Nessuno aveva quell’intesa a quel livello. 
Sapeva di aver creato qualcosa di unico, qualcosa che nessuno sarebbe mai riuscito a riproporre.
Jay era uno dei giocatori più forti della storia del calcio e lui creava combinazioni di gioco meravigliose, era il suo assist-man migliore e soprattutto con nessuno aveva l’intesa che aveva con lui. Questo lo rendeva uno dei migliori a sua volta, in qualche modo. Nella storia. 

Dopo tanta attesa, finalmente era arrivata la vigilia della finale. 
Quell’anno si giocava a Kiev e si erano presi tutto il tempo necessario per prepararsi, essendo l’ultima partita della stagione rimasta. 
Ogni attesa era snervante, ma la finale di Champions era seconda solo alla finale di un mondiale. 
L’ansia era tanta, per tutti. Sarebbe stata la terza Champions di fila, era un traguardo prestigioso e non era scontato, nessuno nella storia ne aveva vinte così tante e nemmeno di fila. Erano pronti a non farcela, erano pronti a fallire. Vincere tre volte di fila quella coppa?
Impensabile. 
Però qualcuno ci credeva.
Qualcuno era convinto che erano lì per fare la storia e complice un Lucas che era in grado di tenere saldi e rilassati i nervi e quindi di trasmettere una buona sensazione, qualcuno ci credeva.
Qualcuno come Jay, per esempio, che non sembrava per niente teso. 
David ovviamente da bravo emotivo lo era. Non sapeva come facesse Jay ad essere così sicuro e tranquillo, quando lo incontrava era sempre lì a ridere e scherzare allentando la tensione di tutti. Si chiedeva cosa gli frullasse per la testa, sempre ammesso che gli frullasse qualcosa. A volte aveva dei dubbi. 

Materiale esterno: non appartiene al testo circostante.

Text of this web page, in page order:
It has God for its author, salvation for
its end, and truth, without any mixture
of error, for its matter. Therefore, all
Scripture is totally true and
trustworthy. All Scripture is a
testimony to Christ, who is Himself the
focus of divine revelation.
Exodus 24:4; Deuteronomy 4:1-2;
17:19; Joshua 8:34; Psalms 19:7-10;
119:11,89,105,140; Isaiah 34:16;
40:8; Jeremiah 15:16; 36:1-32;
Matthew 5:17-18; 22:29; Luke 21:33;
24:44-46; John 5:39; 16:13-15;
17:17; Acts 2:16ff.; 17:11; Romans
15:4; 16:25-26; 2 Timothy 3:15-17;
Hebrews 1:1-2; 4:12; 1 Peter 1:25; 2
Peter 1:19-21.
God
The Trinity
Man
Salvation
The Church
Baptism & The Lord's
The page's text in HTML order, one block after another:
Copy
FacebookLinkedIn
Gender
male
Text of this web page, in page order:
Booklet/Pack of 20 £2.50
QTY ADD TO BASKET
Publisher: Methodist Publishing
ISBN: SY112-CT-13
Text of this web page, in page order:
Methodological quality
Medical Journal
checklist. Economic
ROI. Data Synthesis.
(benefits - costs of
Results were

Quel pomeriggio sarebbero stati gli ultimi allenamenti, perché poi il giorno dopo non ne avrebbero fatti per non stancarsi troppo, solo allo stadio, prima della finale per il consueto riscaldamento. 

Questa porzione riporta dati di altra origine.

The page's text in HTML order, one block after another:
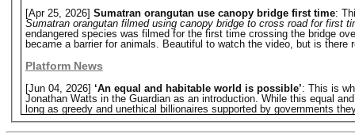
[Apr 25, 2026] Sumatran orangutan use canopy bridge first time:
Sumatran orangutan filmed using canopy bridge to cross road for first
endangered species was filmed for the first time crossing the bridge
became a barrier for animals. Beautiful to watch the video, but is there
Platform News
[Jun 04, 2026] ‘An equal and habitable world is possible’: This is
Jonathan Watts in the Guardian as an introduction. While this equal
long as greedy and unethical billionaires supported by governments
and habitable world has to be a fight against a system that rewards
devouring the Earth's life-support system; a system designed to
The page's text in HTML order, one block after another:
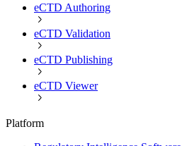
eCTD Authoring
eCTD Validation
eCTD Publishing
eCTD Viewer
Platform
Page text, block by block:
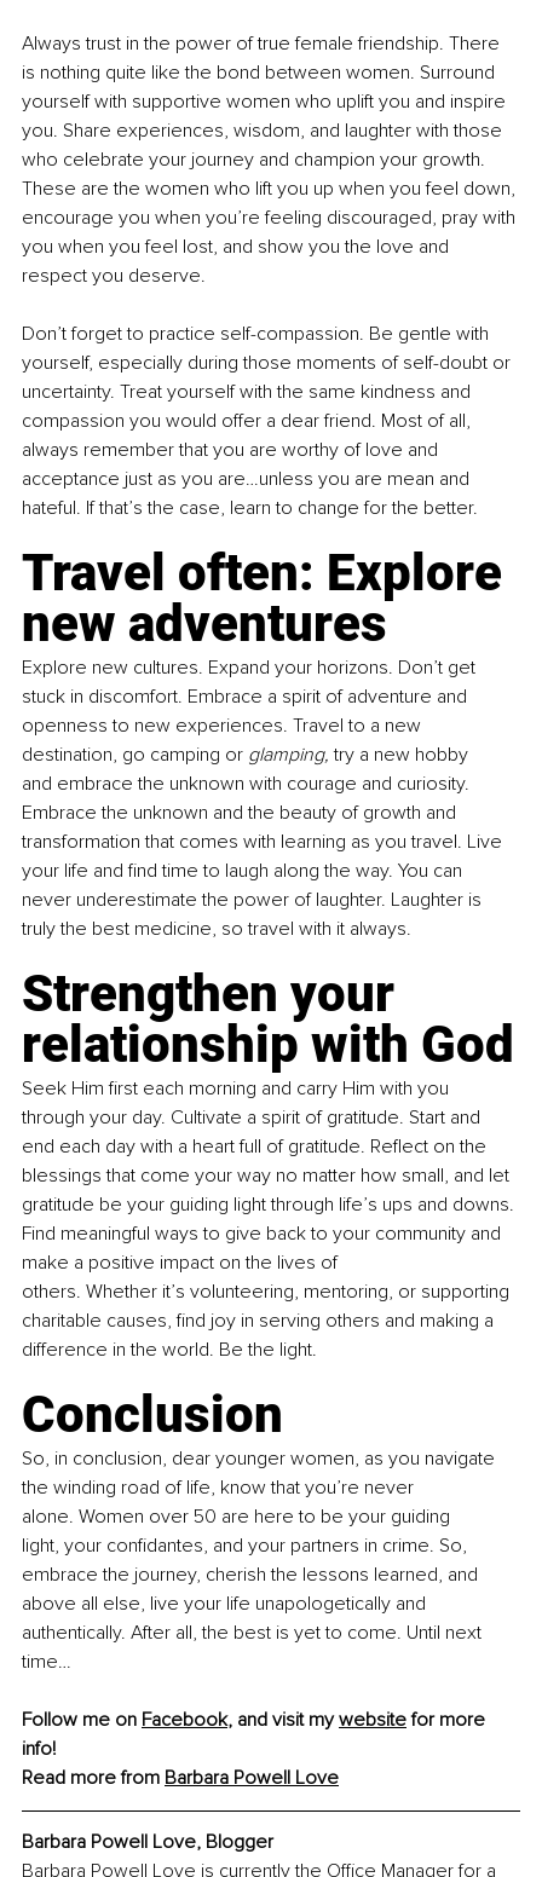
Always trust in the power of true female friendship. There
is nothing quite like the bond between women. Surround
yourself with supportive women who uplift you and inspire
you. Share experiences, wisdom, and laughter with those
who celebrate your journey and champion your growth.
These are the women who lift you up when you feel down,
encourage you when you’re feeling discouraged, pray with
you when you feel lost, and show you the love and
respect you deserve.
Don’t forget to practice self-compassion. Be gentle with
yourself, especially during those moments of self-doubt or
uncertainty. Treat yourself with the same kindness and
compassion you would offer a dear friend. Most of all,
always remember that you are worthy of love and
acceptance just as you are…unless you are mean and
hateful. If that’s the case, learn to change for the better.
Travel often: Explore
new adventures
Explore new cultures. Expand your horizons. Don’t get
stuck in discomfort. Embrace a spirit of adventure and
openness to new experiences. Travel to a new
destination, go camping or glamping, try a new hobby
and embrace the unknown with courage and curiosity.
Embrace the unknown and the beauty of growth and
transformation that comes with learning as you travel. Live
your life and find time to laugh along the way. You can
never underestimate the power of laughter. Laughter is
truly the best medicine, so travel with it always.
Strengthen your
relationship with God
Seek Him first each morning and carry Him with you
through your day. Cultivate a spirit of gratitude. Start and
end each day with a heart full of gratitude. Reflect on the
blessings that come your way no matter how small, and let
gratitude be your guiding light through life’s ups and downs.
Find meaningful ways to give back to your community and
make a positive impact on the lives of
others. Whether it’s volunteering, mentoring, or supporting
charitable causes, find joy in serving others and making a
difference in the world. Be the light.
Conclusion
So, in conclusion, dear younger women, as you navigate
the winding road of life, know that you’re never
alone. Women over 50 are here to be your guiding
light, your confidantes, and your partners in crime. So,
embrace the journey, cherish the lessons learned, and
above all else, live your life unapologetically and
authentically. After all, the best is yet to come. Until next
time…
Follow me on Facebook, and visit my website for more
info!
Read more from Barbara Powell Love
Barbara Powell Love, Blogger
Barbara Powell Love is currently the Office Manager for a

Perciò Lucas li aveva allenati come al solito puntando di più su certe cose, come per esempio i rigori. Era plausibile andare ai rigori in una finale, spesso si è sullo stesso livello e non si riesce a prevalere sulla squadra avversaria, perciò dopo i tempi regolari ed i supplementari si conclude coi rigori. L’allenamento del giorno prima verte sempre su quelli. 
Dopo averli congedati, David e Jay si erano fermati in campo a rifinire qualcosa come al solito. 
Era estate e faceva caldo anche se erano in Ucraina. Non caldo come in Italia od in qualche posto meridionale, ma c’era lo stesso afa, quella sera. Il campo illuminato dai fari. 
L’hotel non era attaccato allo stadio dove avrebbero giocato e dove si stavano allenando per testare il campo del giorno successivo. Tuttavia Jay e David avevano chiesto di potersi fermare e di essere accompagnati in albergo più tardi da un autista. 
Lucas aveva detto loro di non esagerare con gli allenamenti extra e non stancarsi, David aveva annuito dicendo che però ne aveva bisogno. 
Certo che ne aveva, si disse Jay. Ne aveva la sua testa, non il suo corpo perfettamente in grado di giocare ad alti livelli. 
“Il suo blocco è tutto mentale.” Si era detto. “Si convince di non essere alla mia altezza e si appoggia a me, se io non ci fossi saprebbe di essere lui il me della situazione e lo farebbe. Non avrebbe limiti.” Ormai lui aveva deciso, ne era sicuro. 
“Comunque la mia ora si avvicina, presto o tardi dovrò cedere il passo. Se posso scegliere, scelgo ora, con lui. Lo cedo a lui, il mio passo. Poi lui deciderà un giorno a chi lasciare la nostra eredità.”
L’autista aspettava in una sala d’attesa all’ingresso, vicino a dove si svolgevano le conferenze stampa. Non li avrebbe visti. 
Nessuno li avrebbe visti.
Quello stadio, quella sera, illuminato solo dai fari, era completamente vuoto. 
Il giorno dopo si sarebbe riempito di gente, di urla, di tifo, di fischi ed applausi.
E di speranze.
Lacrime. 
Disperazione.
Esultanze. 
Gioia. 
Tristezze. 
David però al momento non ci pensava, con la palla al piede si allenava negli inserimenti laterali in area, percorreva la fascia correndo per poi crossare in mezzo su Jay e permettergli così di segnare. 
- Sai che dovremmo fare l’opposto, sì? - disse Jay ridendo dopo l’ennesimo goal. David arricciò la bocca per nulla convinto. 
- Sei tu il goleador... - rispose senza troppo peso. 
- Ma sei tu la punta... io sono l’ala. Sono io che arrivo dalla fascia e taglio in area crossando a te. 
Jay sospirò. Era il momento, si disse. Gli avrebbe fatto male, ma doveva farlo ora, sentiva che era quello il momento giusto.